"Bediüzzaman inanç ve ideal kahramanıdır"
Merhum düşünür Sezai Karakoç, Hâtıralar’ında Bediüzzaman Said Nursi’nin “bir inanç ve ideal kahramanı” olduğunu söylüyor.
Cumhuriyet devrinin büyük İslam âlimi Bediüzzaman Said
Nursi, vefatının 63. yıldönümünde rahmetle ve hürmetle yâd ediliyor.

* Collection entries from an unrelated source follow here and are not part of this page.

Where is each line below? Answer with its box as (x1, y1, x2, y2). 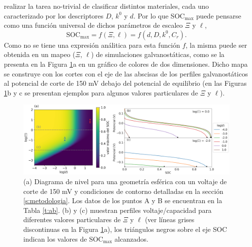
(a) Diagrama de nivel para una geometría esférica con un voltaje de (23, 176, 227, 187)
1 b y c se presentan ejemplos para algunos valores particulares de (4, 87, 198, 97)
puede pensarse (196, 10, 241, 20)
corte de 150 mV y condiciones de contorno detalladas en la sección (23, 186, 223, 196)
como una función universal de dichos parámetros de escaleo (4, 20, 183, 30)
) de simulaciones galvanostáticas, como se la (91, 49, 225, 59)
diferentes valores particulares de (23, 214, 121, 225)
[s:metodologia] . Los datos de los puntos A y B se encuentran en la (23, 195, 222, 206)
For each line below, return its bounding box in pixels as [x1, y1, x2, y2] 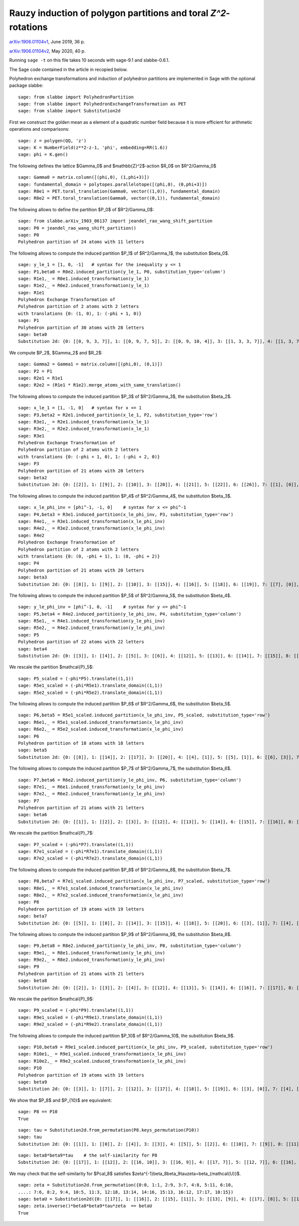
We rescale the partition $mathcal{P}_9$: [9, 996, 94, 1002]
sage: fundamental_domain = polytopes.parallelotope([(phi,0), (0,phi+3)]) [18, 181, 207, 187]
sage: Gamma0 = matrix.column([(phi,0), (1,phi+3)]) [18, 175, 149, 180]
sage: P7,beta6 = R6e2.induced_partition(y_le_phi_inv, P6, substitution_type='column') [18, 777, 242, 783]
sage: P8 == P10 [18, 1109, 58, 1115]
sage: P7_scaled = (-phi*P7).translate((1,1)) [18, 842, 134, 847]
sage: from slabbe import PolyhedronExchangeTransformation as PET [18, 101, 186, 107]
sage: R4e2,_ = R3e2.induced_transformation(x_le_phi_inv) [18, 526, 165, 531]
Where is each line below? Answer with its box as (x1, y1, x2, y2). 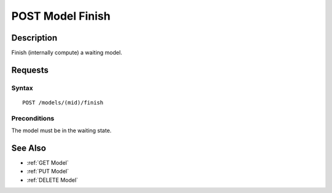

Milyonlarca talebe yetiştiren üstad, 23 Mart 1960 tarihinde vefat etmişti. Kafası
karışık olan bazı yarı aydınlar Bediüzzaman hakkında olumsuz görüşler öne
sürerken Necip Fazıl Kısakürek, Nurettin Topçu, Osman Yüksel Serdengeçti, Cemil
Meriç, Tarık Buğra, Şerif Mardin, Ziya Nur Aksun, Ahmet Kabaklı, Ergun Göze,
Mustafa Necati Sepetçioğlu, Mehmed Şevket Eygi, Nevzat Kösoğlu, Mehmed Niyazi gibi
Türkiye’nin medar-ı iftiharı olan münevverler ve sanatkârlar, Nursi’nin yaptığı
İslami hizmetleri, konuşmalarında, yazılarında ve eserlerinde açıkça dile
getirmişlerdir. Mütefekkir şair Sezai Karakoç da daha önce kaleme aldığı eserlerinde
Bediüzzaman’dan ve telif ettiği eserleri Risale-i Nurlardan sitayişle
bahsetmişti. Rahmetli sanatkârımızın Diriliş Yayınları tarafından yeni yayımlanan
Hâtıralar’ında da, bu konudaki müspet
kanaatlerini okuyoruz.
Risale Okunan Ev
Türkiye’nin son yüzyılının âdeta aynası olan ve
Karakoç’un birçok şahsiyetten ve hadiseden bahsettiği hatıralarda, bilinmeyen
meseleler dile getiriliyor. Yakın arkadaşlarından Ziya Nur Aksun ve Âtıf
Ural’dan bahsederken risale okunan bir eve gittiklerini söylüyor: “Ziya Nur’la
Âtıf, Hukuk Fakültesi’nin karşısındaki bir otelde kalırlardı. Bir keresinde
onlarla ve daha birkaç arkadaşla, askerî doktor olup Hacı Bayram’da oturan bir
zatın evine gitmiştik. Bediüzzaman’ın yakınlarından ya da sevenlerindenmiş. Bekârdı.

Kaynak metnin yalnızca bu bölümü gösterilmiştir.